Explaining how researchers studied vegetation cover with respect to change in temperature, Prof Kazmi said areas were selected with high and low presence of exotic species and their changes in temperature were monitored over the last 20 years on the satellite images.

“The areas with Conocarpus erectus were not showing any significant temperature change. The overall temperature increase is mainly due to the excessive use of concrete/asphalt and presence of high traffic volumes in sample areas.”

Asked about the areas most affected by the two exotic species, he said mesquite was largely found in the city’s open and non-irrigated areas on the rural fringe while Conocarpus was dominant along major roads/highways, riverbanks and cantonments.

Sharing suggestions on how to bring about environmental improvement, he said: “Karachi needs an integrated plan on a war-footing for tree plantation and conservation, which should consider the city as a single geographical entity. Right now, the city is divided amongst 37 agencies lacking coordination.

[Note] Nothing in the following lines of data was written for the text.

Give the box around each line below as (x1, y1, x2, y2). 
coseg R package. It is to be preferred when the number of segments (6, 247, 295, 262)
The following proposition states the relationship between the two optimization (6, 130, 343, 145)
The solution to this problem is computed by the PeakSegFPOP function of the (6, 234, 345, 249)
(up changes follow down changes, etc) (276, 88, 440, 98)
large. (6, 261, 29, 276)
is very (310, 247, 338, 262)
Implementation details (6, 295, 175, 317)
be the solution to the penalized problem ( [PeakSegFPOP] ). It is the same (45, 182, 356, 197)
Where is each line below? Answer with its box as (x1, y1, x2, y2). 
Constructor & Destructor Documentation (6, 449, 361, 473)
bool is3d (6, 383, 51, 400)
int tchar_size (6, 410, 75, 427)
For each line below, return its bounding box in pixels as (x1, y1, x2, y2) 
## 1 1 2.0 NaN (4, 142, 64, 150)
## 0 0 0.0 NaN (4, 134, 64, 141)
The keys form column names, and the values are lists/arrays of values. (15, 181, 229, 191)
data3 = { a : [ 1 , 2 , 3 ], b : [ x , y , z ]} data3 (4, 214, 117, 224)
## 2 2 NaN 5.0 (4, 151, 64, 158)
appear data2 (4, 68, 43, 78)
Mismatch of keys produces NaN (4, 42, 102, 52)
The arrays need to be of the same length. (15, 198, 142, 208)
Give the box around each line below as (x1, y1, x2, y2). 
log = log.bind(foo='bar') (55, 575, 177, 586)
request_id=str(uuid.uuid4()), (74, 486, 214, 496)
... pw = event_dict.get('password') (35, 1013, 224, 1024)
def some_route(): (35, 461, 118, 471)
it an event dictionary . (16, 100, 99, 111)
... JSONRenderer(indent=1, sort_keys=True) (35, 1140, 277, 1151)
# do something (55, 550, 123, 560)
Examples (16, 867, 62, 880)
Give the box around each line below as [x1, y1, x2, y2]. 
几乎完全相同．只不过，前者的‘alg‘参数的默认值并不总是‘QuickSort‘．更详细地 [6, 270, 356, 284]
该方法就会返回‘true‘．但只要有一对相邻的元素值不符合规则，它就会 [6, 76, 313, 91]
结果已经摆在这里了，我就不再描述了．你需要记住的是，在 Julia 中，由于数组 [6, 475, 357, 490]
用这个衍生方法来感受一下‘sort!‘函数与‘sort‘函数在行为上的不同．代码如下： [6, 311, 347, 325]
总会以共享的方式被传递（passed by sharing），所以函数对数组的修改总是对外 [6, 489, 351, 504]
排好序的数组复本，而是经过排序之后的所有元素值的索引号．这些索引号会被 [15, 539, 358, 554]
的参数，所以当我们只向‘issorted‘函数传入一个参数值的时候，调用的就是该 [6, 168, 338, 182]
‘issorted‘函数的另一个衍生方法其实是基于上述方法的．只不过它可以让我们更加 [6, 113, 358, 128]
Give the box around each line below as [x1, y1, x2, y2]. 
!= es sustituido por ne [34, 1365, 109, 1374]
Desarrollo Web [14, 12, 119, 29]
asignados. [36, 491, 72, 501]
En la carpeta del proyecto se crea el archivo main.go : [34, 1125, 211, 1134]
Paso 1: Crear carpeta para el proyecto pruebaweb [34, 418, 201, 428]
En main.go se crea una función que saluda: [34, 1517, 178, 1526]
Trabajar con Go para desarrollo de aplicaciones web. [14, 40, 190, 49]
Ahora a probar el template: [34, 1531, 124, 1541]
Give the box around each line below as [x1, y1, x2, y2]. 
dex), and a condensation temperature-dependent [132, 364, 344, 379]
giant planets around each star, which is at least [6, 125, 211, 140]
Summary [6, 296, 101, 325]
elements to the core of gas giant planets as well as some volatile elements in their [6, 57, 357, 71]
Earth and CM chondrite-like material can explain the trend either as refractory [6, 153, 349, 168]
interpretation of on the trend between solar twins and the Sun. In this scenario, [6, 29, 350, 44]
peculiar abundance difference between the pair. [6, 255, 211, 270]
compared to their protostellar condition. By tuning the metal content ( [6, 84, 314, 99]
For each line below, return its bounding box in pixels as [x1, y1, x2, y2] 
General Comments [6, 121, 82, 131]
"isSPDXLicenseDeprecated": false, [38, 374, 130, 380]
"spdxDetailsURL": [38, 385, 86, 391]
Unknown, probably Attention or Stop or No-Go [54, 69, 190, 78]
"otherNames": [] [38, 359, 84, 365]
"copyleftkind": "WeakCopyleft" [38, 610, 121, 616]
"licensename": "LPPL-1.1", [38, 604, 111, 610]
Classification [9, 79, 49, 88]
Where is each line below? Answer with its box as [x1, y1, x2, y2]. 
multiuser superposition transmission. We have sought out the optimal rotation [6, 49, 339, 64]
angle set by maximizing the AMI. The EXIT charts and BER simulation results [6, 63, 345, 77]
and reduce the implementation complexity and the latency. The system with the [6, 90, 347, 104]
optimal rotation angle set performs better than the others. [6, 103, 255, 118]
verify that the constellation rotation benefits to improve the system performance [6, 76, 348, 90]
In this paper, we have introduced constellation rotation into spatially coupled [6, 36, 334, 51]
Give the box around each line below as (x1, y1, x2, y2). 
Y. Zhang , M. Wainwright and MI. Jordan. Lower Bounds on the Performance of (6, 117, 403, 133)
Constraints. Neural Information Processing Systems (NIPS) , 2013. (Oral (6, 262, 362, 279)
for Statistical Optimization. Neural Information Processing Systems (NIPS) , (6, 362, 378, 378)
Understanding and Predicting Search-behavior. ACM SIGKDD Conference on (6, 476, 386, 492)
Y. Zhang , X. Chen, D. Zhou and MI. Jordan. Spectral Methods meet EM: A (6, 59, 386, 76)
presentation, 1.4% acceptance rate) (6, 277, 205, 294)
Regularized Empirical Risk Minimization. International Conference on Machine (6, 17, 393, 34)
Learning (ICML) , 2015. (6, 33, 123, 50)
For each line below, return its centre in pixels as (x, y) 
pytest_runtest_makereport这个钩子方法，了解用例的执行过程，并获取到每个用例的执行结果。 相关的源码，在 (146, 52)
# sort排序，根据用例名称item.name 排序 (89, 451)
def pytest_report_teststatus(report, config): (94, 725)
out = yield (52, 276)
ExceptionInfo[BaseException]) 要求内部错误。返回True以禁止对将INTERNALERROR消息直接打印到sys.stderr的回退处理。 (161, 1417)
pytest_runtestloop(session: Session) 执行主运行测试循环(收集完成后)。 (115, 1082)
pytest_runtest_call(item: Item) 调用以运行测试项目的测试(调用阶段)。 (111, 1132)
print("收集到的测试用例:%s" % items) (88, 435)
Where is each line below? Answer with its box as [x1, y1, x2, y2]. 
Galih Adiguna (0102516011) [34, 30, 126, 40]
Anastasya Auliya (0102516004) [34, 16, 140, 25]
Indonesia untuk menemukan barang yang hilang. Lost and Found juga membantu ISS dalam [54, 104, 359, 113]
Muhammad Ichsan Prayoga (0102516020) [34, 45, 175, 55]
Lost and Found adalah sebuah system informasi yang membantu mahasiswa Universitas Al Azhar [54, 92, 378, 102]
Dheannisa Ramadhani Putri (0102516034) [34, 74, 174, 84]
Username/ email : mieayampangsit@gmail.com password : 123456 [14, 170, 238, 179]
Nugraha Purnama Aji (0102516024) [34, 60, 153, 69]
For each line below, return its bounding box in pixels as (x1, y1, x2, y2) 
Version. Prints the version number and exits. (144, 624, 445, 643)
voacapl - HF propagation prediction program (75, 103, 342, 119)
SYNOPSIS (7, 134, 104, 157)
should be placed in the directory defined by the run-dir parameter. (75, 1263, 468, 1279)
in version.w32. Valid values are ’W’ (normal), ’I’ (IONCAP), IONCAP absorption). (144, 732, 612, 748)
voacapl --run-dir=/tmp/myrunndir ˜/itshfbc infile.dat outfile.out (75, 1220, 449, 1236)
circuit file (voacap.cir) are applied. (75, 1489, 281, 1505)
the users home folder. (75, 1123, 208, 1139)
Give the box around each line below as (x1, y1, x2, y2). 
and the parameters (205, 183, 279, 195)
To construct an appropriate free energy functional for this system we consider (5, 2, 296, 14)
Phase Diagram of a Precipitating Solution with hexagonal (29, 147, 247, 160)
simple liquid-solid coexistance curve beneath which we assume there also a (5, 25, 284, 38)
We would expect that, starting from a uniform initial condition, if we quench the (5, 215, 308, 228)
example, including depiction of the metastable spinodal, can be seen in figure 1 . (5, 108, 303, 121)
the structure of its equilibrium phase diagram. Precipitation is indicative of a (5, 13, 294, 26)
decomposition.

“Secondly, the government must ban introduction of exotic species on a mass scale. Their plantation should only be done with the approval of an integrated environmental body representing stakeholders and experts,” he suggested.

Earlier, a KU study published in 2019 showed that Karachi exhibited extremely low flora diversity with exotic species outnumbering native ones. It found that several major streets did not have any trees at all while countless trees had been uprooted over the years to create space for ‘development’ projects.